Records drawn from a dataset
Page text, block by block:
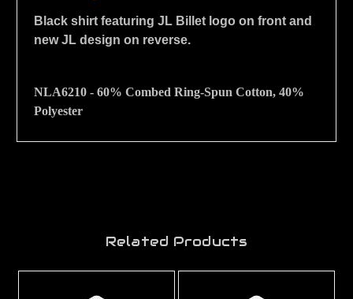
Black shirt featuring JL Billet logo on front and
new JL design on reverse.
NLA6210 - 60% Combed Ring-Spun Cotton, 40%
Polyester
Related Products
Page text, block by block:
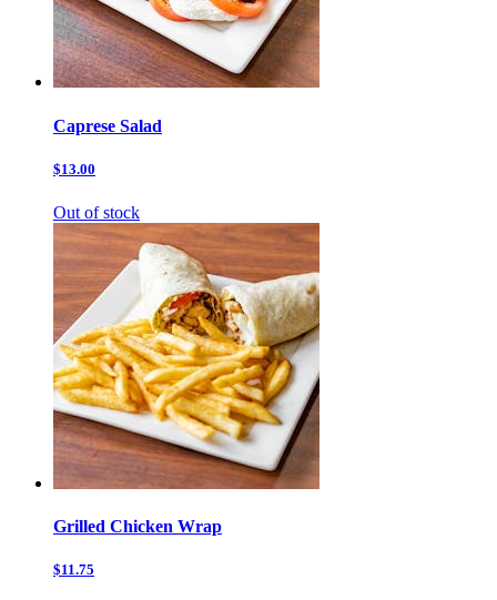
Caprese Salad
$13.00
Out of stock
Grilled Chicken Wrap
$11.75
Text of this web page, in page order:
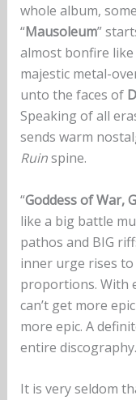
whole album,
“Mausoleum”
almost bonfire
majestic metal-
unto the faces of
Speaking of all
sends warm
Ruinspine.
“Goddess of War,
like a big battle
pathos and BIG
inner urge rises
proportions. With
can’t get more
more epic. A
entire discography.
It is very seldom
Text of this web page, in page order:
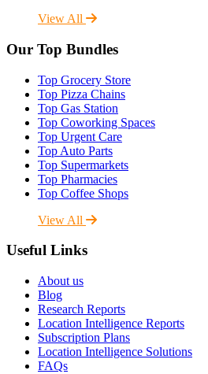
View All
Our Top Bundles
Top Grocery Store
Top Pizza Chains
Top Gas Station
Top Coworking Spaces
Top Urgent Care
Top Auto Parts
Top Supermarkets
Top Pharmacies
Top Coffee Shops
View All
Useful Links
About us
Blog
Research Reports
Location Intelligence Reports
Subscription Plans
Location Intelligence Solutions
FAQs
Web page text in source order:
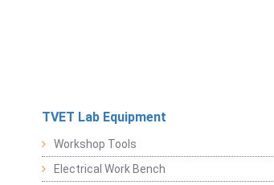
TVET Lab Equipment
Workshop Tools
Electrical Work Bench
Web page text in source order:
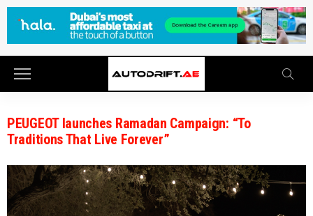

Exercise description:
All records above must be copied exactly, though the pictures they hold are to be left out.

Task result:
Page text, block by block:
Black shirt featuring JL Billet logo on front and
new JL design on reverse.
NLA6210 - 60% Combed Ring-Spun Cotton, 40%
Polyester
Related Products
Page text, block by block:
Caprese Salad
$13.00
Out of stock
Grilled Chicken Wrap
$11.75
Text of this web page, in page order:
whole album,
“Mausoleum”
almost bonfire
majestic metal-
unto the faces of
Speaking of all
sends warm
Ruinspine.
“Goddess of War,
like a big battle
pathos and BIG
inner urge rises
proportions. With
can’t get more
more epic. A
entire discography.
It is very seldom
Text of this web page, in page order:
View All
Our Top Bundles
Top Grocery Store
Top Pizza Chains
Top Gas Station
Top Coworking Spaces
Top Urgent Care
Top Auto Parts
Top Supermarkets
Top Pharmacies
Top Coffee Shops
View All
Useful Links
About us
Blog
Research Reports
Location Intelligence Reports
Subscription Plans
Location Intelligence Solutions
FAQs
Web page text in source order:
TVET Lab Equipment
Workshop Tools
Electrical Work Bench
Web page text in source order:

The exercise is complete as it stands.